KENYA – Nairobi-based start-up, Noma Green Plastics Limited is utilizing plastic waste as a substitute for wood to make in-demand furniture and other items.

Noma Green collects nearly 30 tonnes of plastics every month from various dumps and sifts and heats them via molds using thermo-regulated machinery.

The subsequent product is then creatively transformed into poles, tiles, table beams, and other pieces of outdoor furniture.

Mugo Macharia, Founder of Noma Green Plastic limited, stated that the venture helps locals clean up the environment by tackling landfills that have become an environmental hazard in parts of Nairobi.

In an interview with Africa News, Mugo opined that converting plastics into furniture was economically viable and also saved carpenters from cutting trees for timber.

“We believe that we contribute to the action on climate change in two ways. One is that we clean up the environment. We take the waste plastic from landfills, which aggravate global warming,” he stated.

“Our products are very great substitutes for wood. Just look at it this way, one wooden pole is one of our plastic poles. So, the more we use the plastic poles, the more trees we have in our environment and the more we can save our environment from deforestation.”

Mugo founded the business to both clean up the extra plastic thrown into the environment and to make creative benches and tables.

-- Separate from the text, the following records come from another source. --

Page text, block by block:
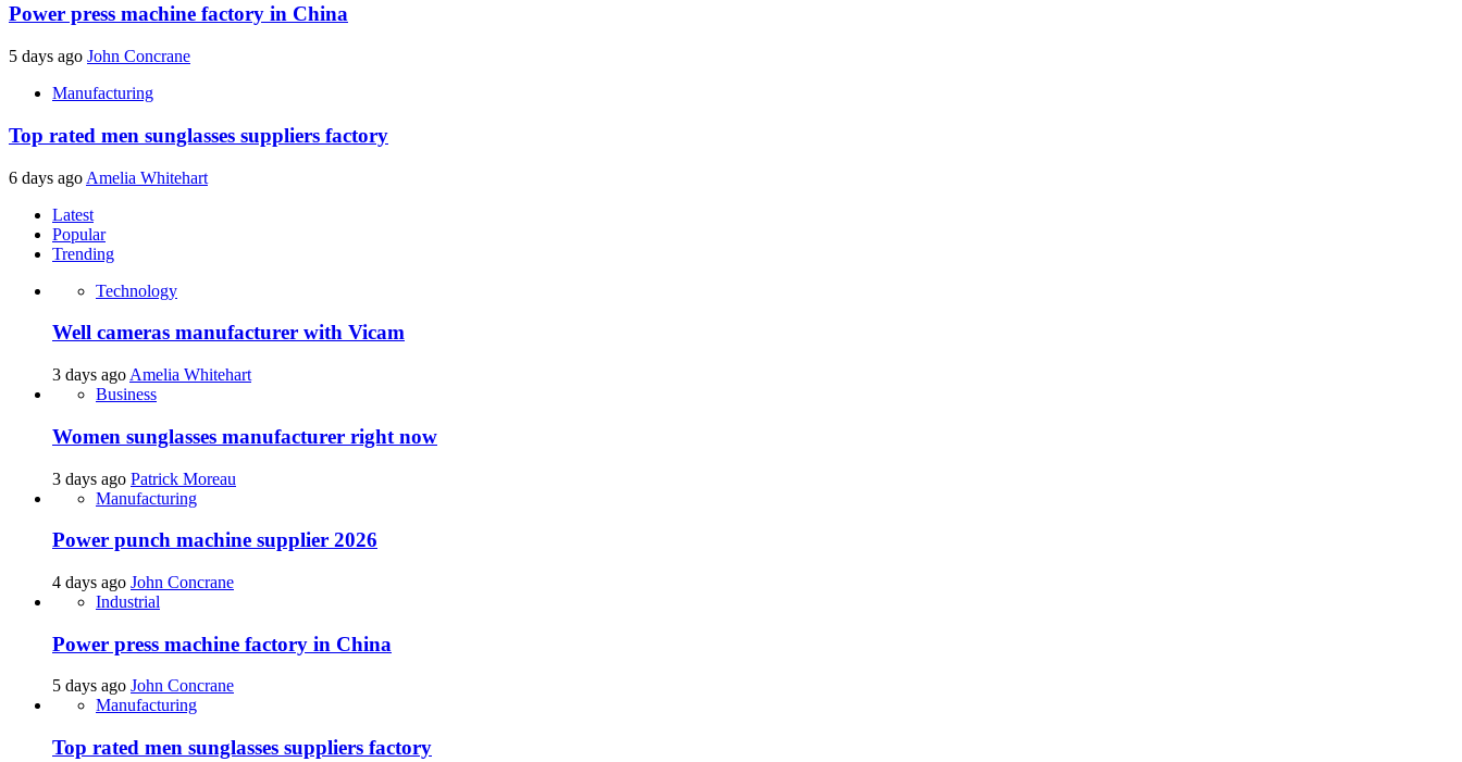
Power press machine factory in China
5 days ago John Concrane
Manufacturing
Top rated men sunglasses suppliers factory
6 days ago Amelia Whitehart
Latest
Popular
Trending
Technology
Well cameras manufacturer with Vicam
3 days ago Amelia Whitehart
Business
Women sunglasses manufacturer right now
3 days ago Patrick Moreau
Manufacturing
Power punch machine supplier 2026
4 days ago John Concrane
Industrial
Power press machine factory in China
5 days ago John Concrane
Manufacturing
Top rated men sunglasses suppliers factory
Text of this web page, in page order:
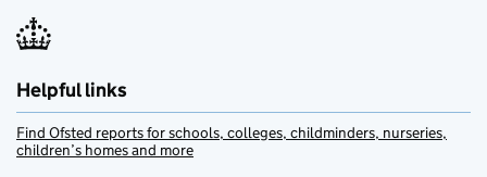
Helpful links
Find Ofsted reports for schools, colleges, childminders, nurseries,
children’s homes and more
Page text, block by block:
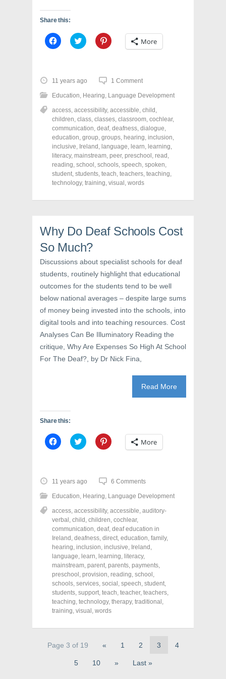
Share this:
C
l
o
s
h
a
e
o
n
F
a
c
e
b
o
o
k
(
n
n
e
w
i
d
w
)
C
l
o
s
h
a
e
o
n
T
w
i
t
t
e
r
(
O
n
w
w
n
d
o
w
)
C
l
o
h
a
e
o
n
P
i
n
t
e
r
e
s
t
i
n
w
n
d
o
w
)
More
11 years ago 1 Comment
Education, Hearing, Language Development
access, accessibility, accessible, child ,
children, class, classes, classroom, cochlear,
communication, deaf, deafness, dialogue,
education, group, groups, hearing, inclusion,
inclusive, Ireland , language, learn, learning,
literacy, mainstream, peer, preschool , read ,
reading, school , schools, speech, spoken,
student, students, teach, teachers, teaching,
technology, training, visual , words
Why Do Deaf Schools Cost
So Much?
Discussions about specialist schools for deaf
students, routinely highlight that educational
outcomes for the students tend to be well
below national averages – despite large sums
of money being invested into the schools, into
digital tools and into teaching resources. Cost
Analyses Can Be Illuminatory Reading the
critique, Why Are Expenses So High At School
For The Deaf?, by Dr Nick Fina,
Read More
Share this:
C
l
o
s
h
a
e
o
n
F
a
c
e
b
o
o
k
(
O
p
e
n
n
e
w
C
l
o
s
h
a
e
o
n
T
w
i
t
t
e
r
(
O
p
e
n
s
n
w
w
C
l
o
h
a
e
o
n
P
i
n
t
e
r
e
s
t
(
O
p
e
i
More
11 years ago 6 Comments
Education, Hearing, Language Development
access, accessibility, accessible, auditory-
verbal , child , children, cochlear,
communication, deaf, deaf education in
Ireland , deafness, direct, education, family,
hearing, inclusion, inclusive, Ireland ,
language, learn, learning, literacy,
mainstream, parent, parents, payments,
preschool , provision, reading, school ,
schools, services, social , speech, student,
students, support, teach, teacher, teachers,
teaching, technology, therapy, traditional ,
training, visual , words
Page 3 of 19 « 1 2 3 4
5 10 » Last »

“The beauty of plastic is that it’s malleable. We can turn it into so many different forms like the outdoor bench and tables and we can partner with anyone who has any form of plastic waste,” he added.

Additionally, the business produces 100 fence poles per day. The poles are estimated to cost Ksh 900 on average and can last for 40 years.

Since the major dumpsite in Dandora holds nearly 1.8 million tonnes of solid waste against a capacity of 500,000 tonnes with a daily load of 100 trucks from various parts of the city, the treatment of waste in Nairobi has been a contentious problem for decades.

The startup not only reduces plastic waste in Kenya but also contributes to the global effort to mitigate plastic pollution.

According to the UN Environment Programme, 400 million tonnes of plastic waste are generated each year.